Similarly, the fact that the excess charitable credits in the instant case could be carried over -- or, in the case of contributions to the W Fund, transferred to other taxpayers -- does not, in our view, change the characterization of the credit from a reduction or potential reduction in liability to consideration received in return for the charitable contribution. If, as occurred in the instant case, a portion of the credit is sold to another taxpayer, the proceeds are an amount realized from the disposition of the credit, a zero-basis asset in the taxpayers' hands.
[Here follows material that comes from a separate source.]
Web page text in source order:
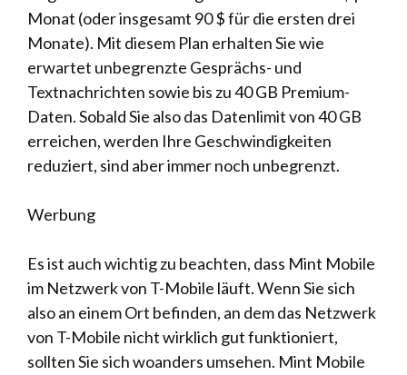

The proceeds of selling the credit do not reduce the taxpayer's deduction under § 170 and, to the extent the contribution was of property, the proceeds of selling the credit cannot be treated as an amount realized from a disposition of the contributed property, a treatment that would be inconsistent with the premise that the property was donated, not sold.

Accordingly, in the instant case Taxpayers may take a § 170 deduction for the full amount of their charitable contributions of cash and appreciated stock, assuming the requirements of § 170 are otherwise met. Taxpayers are not entitled to a § 164 deduction for the amount of the state tax credit used to offset their State tax liability. The $m Taxpayers received in return for the transfer of excess State tax credits does not reduce Taxpayers § 170 deduction, but is instead includable in income as an amount realized from the sale of the credits.

 

CASE DEVELOPMENT, HAZARDS AND OTHER CONSIDERATIONS

 

 

This writing may contain privileged information. Any unauthorized disclosure of this writing may undermine our ability to protect the privileged information. If disclosure is determined to be necessary, please contact this office for our views.

Please call Justin G. Meeks at (202) 622-5020 if you have any further questions.

 

FOOTNOTE

 

 

1 The taxpayers also used the $n in State tax credits carried forward from Year 1 to offset their Year 2 State tax liability.